=== Section Start ===

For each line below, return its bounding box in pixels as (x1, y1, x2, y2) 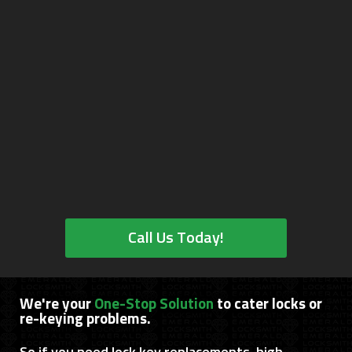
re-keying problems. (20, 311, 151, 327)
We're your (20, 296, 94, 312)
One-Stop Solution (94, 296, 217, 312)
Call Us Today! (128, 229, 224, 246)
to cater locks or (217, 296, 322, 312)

=== Section End ===
=== Section Start ===

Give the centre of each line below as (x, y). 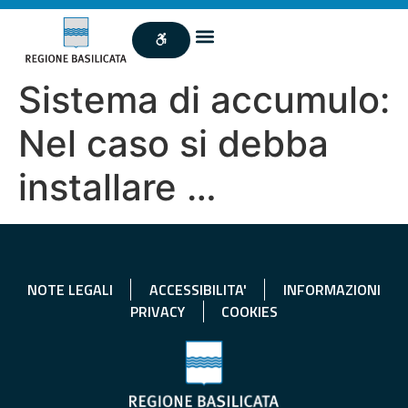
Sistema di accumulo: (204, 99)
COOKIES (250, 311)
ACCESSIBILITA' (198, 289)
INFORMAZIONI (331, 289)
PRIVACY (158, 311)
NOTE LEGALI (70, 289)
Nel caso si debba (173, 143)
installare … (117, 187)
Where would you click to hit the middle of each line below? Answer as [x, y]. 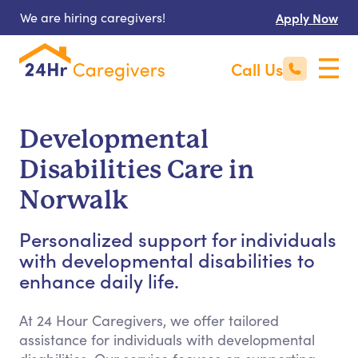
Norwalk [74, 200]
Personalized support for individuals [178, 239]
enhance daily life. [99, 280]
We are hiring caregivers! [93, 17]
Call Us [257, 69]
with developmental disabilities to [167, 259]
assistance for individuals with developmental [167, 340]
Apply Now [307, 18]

=== Section End ===

# Instructions for the task
Write out each line above that contains the word "with".

# Answer space
with developmental disabilities to [167, 259]
assistance for individuals with developmental [167, 340]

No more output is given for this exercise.